Repeat each entry word for word. Leave any images out of the copy.

**Input material:**

————

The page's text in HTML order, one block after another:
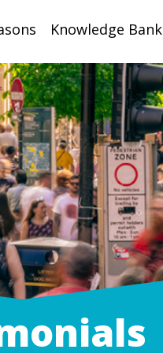
Knowledge Bank
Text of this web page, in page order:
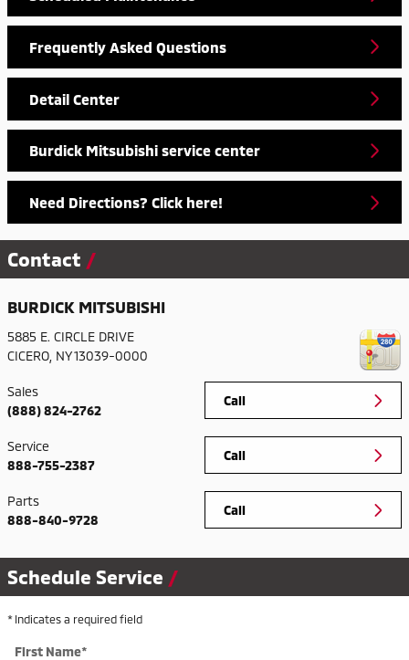
Frequently Asked Questions
Detail Center
Burdick Mitsubishi service center
Need Directions? Click here!
Contact
BURDICK MITSUBISHI
5885 E. CIRCLE DRIVE
CICERO NY13039-0000
Call
Sales
(888) 824-2762
Call
Service
888-755-2387
Call
Parts
888-840-9728
Schedule Service
* Indicates a required field
First Name*
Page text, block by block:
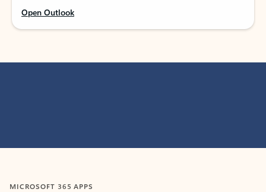
Open Outlook
MICROSOFT 365 APPS
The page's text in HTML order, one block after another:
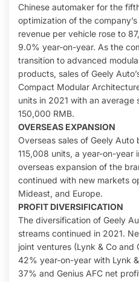
Chinese automaker for the
optimization of the
revenue per vehicle rose to
9.0% year-on-year. As the
transition to advanced
products, sales of Geely
Compact Modular
units in 2021 with an average
150,000 RMB.
OVERSEAS EXPANSION
Overseas sales of Geely
115,008 units, a year-on-year
overseas expansion of the
continued with new markets
Mideast, and Europe.
PROFIT DIVERSIFICATION
The diversification of Geely
streams continued in 2021.
joint ventures (Lynk & Co and
42% year-on-year with Lynk
37% and Genius AFC net
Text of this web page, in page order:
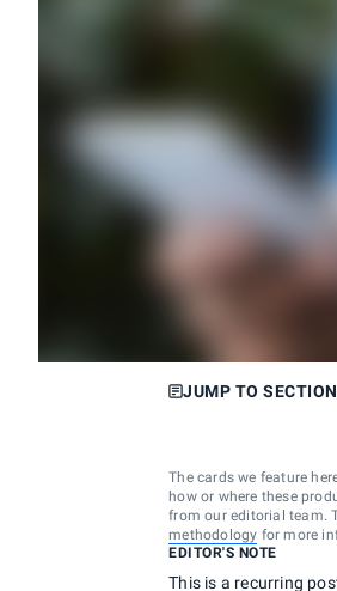
JUMP TO SECTION
The cards we feature
how or where these
from our editorial team.
methodology for more
EDITOR'S NOTE
This is a recurring
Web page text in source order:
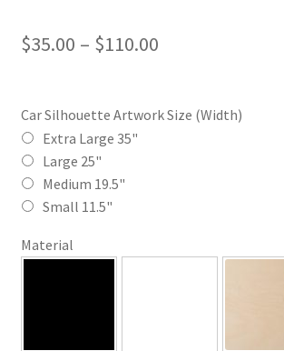
$35.00 – $110.00Price
$35.00
Car Silhouette Artwork Size (Width)
Extra Large 35"
Large 25"
Medium 19.5"
Small 11.5"
Material
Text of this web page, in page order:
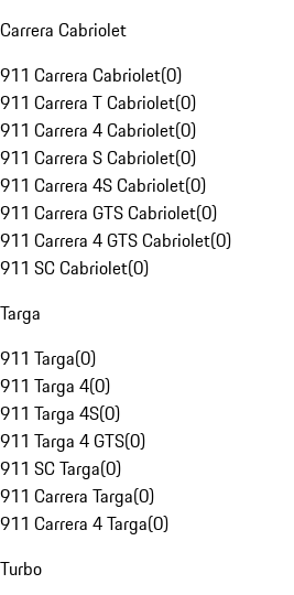
Carrera Cabriolet
911 Carrera Cabriolet(0)
911 Carrera T Cabriolet(0)
911 Carrera 4 Cabriolet(0)
911 Carrera S Cabriolet(0)
911 Carrera 4S Cabriolet(0)
911 Carrera GTS Cabriolet(0)
911 Carrera 4 GTS Cabriolet(0)
911 SC Cabriolet(0)
Targa
911 Targa(0)
911 Targa 4(0)
911 Targa 4S(0)
911 Targa 4 GTS(0)
911 SC Targa(0)
911 Carrera Targa(0)
911 Carrera 4 Targa(0)
Turbo
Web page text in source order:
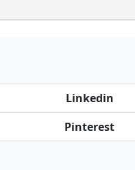
Linkedin
Pinterest
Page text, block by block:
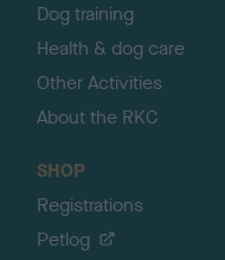
Dog training
Health & dog care
Other Activities
About the RKC
SHOP
Registrations
Petlog
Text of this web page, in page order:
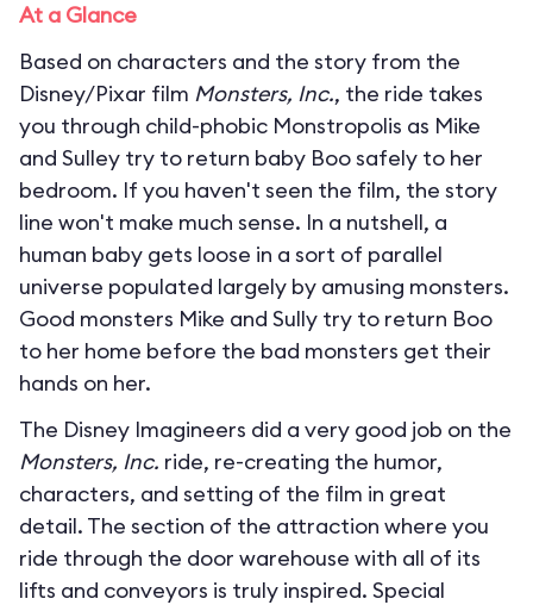
At a Glance
Based on characters and the story from the
Disney/Pixar film Monsters, Inc., the ride takes
you through child-phobic Monstropolis as Mike
and Sulley try to return baby Boo safely to her
bedroom. If you haven't seen the film, the story
line won't make much sense. In a nutshell, a
human baby gets loose in a sort of parallel
universe populated largely by amusing monsters.
Good monsters Mike and Sully try to return Boo
to her home before the bad monsters get their
hands on her.
The Disney Imagineers did a very good job on the
Monsters, Inc. ride, re-creating the humor,
characters, and setting of the film in great
detail. The section of the attraction where you
ride through the door warehouse with all of its
lifts and conveyors is truly inspired. Special
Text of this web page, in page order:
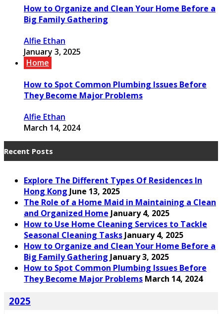
How to Organize and Clean Your Home Before a
Big Family Gathering
Alfie Ethan
January 3, 2025
Home
How to Spot Common Plumbing Issues Before
They Become Major Problems
Alfie Ethan
March 14, 2024
Recent Posts
Explore The Different Types Of Residences In
Hong Kong June 13, 2025
The Role of a Home Maid in Maintaining a Clean
and Organized Home January 4, 2025
How to Use Home Cleaning Services to Tackle
Seasonal Cleaning Tasks January 4, 2025
How to Organize and Clean Your Home Before a
Big Family Gathering January 3, 2025
How to Spot Common Plumbing Issues Before
They Become Major Problems March 14, 2024
2025
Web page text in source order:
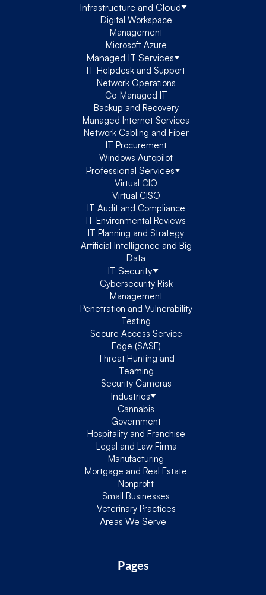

————

**Response area:**
The page's text in HTML order, one block after another:
Knowledge Bank
Text of this web page, in page order:
Frequently Asked Questions
Detail Center
Burdick Mitsubishi service center
Need Directions? Click here!
Contact
BURDICK MITSUBISHI
5885 E. CIRCLE DRIVE
CICERO NY13039-0000
Call
Sales
(888) 824-2762
Call
Service
888-755-2387
Call
Parts
888-840-9728
Schedule Service
* Indicates a required field
First Name*
Page text, block by block:
Open Outlook
MICROSOFT 365 APPS
The page's text in HTML order, one block after another:
Chinese automaker for the
optimization of the
revenue per vehicle rose to
9.0% year-on-year. As the
transition to advanced
products, sales of Geely
Compact Modular
units in 2021 with an average
150,000 RMB.
OVERSEAS EXPANSION
Overseas sales of Geely
115,008 units, a year-on-year
overseas expansion of the
continued with new markets
Mideast, and Europe.
PROFIT DIVERSIFICATION
The diversification of Geely
streams continued in 2021.
joint ventures (Lynk & Co and
42% year-on-year with Lynk
37% and Genius AFC net
Text of this web page, in page order:
JUMP TO SECTION
The cards we feature
how or where these
from our editorial team.
methodology for more
EDITOR'S NOTE
This is a recurring
Web page text in source order:
$35.00 – $110.00Price
$35.00
Car Silhouette Artwork Size (Width)
Extra Large 35"
Large 25"
Medium 19.5"
Small 11.5"
Material
Text of this web page, in page order:
Carrera Cabriolet
911 Carrera Cabriolet(0)
911 Carrera T Cabriolet(0)
911 Carrera 4 Cabriolet(0)
911 Carrera S Cabriolet(0)
911 Carrera 4S Cabriolet(0)
911 Carrera GTS Cabriolet(0)
911 Carrera 4 GTS Cabriolet(0)
911 SC Cabriolet(0)
Targa
911 Targa(0)
911 Targa 4(0)
911 Targa 4S(0)
911 Targa 4 GTS(0)
911 SC Targa(0)
911 Carrera Targa(0)
911 Carrera 4 Targa(0)
Turbo
Web page text in source order:
Linkedin
Pinterest
Page text, block by block:
Dog training
Health & dog care
Other Activities
About the RKC
SHOP
Registrations
Petlog
Text of this web page, in page order:
At a Glance
Based on characters and the story from the
Disney/Pixar film Monsters, Inc., the ride takes
you through child-phobic Monstropolis as Mike
and Sulley try to return baby Boo safely to her
bedroom. If you haven't seen the film, the story
line won't make much sense. In a nutshell, a
human baby gets loose in a sort of parallel
universe populated largely by amusing monsters.
Good monsters Mike and Sully try to return Boo
to her home before the bad monsters get their
hands on her.
The Disney Imagineers did a very good job on the
Monsters, Inc. ride, re-creating the humor,
characters, and setting of the film in great
detail. The section of the attraction where you
ride through the door warehouse with all of its
lifts and conveyors is truly inspired. Special
Text of this web page, in page order:
How to Organize and Clean Your Home Before a
Big Family Gathering
Alfie Ethan
January 3, 2025
Home
How to Spot Common Plumbing Issues Before
They Become Major Problems
Alfie Ethan
March 14, 2024
Recent Posts
Explore The Different Types Of Residences In
Hong Kong June 13, 2025
The Role of a Home Maid in Maintaining a Clean
and Organized Home January 4, 2025
How to Use Home Cleaning Services to Tackle
Seasonal Cleaning Tasks January 4, 2025
How to Organize and Clean Your Home Before a
Big Family Gathering January 3, 2025
How to Spot Common Plumbing Issues Before
They Become Major Problems March 14, 2024
2025
Web page text in source order:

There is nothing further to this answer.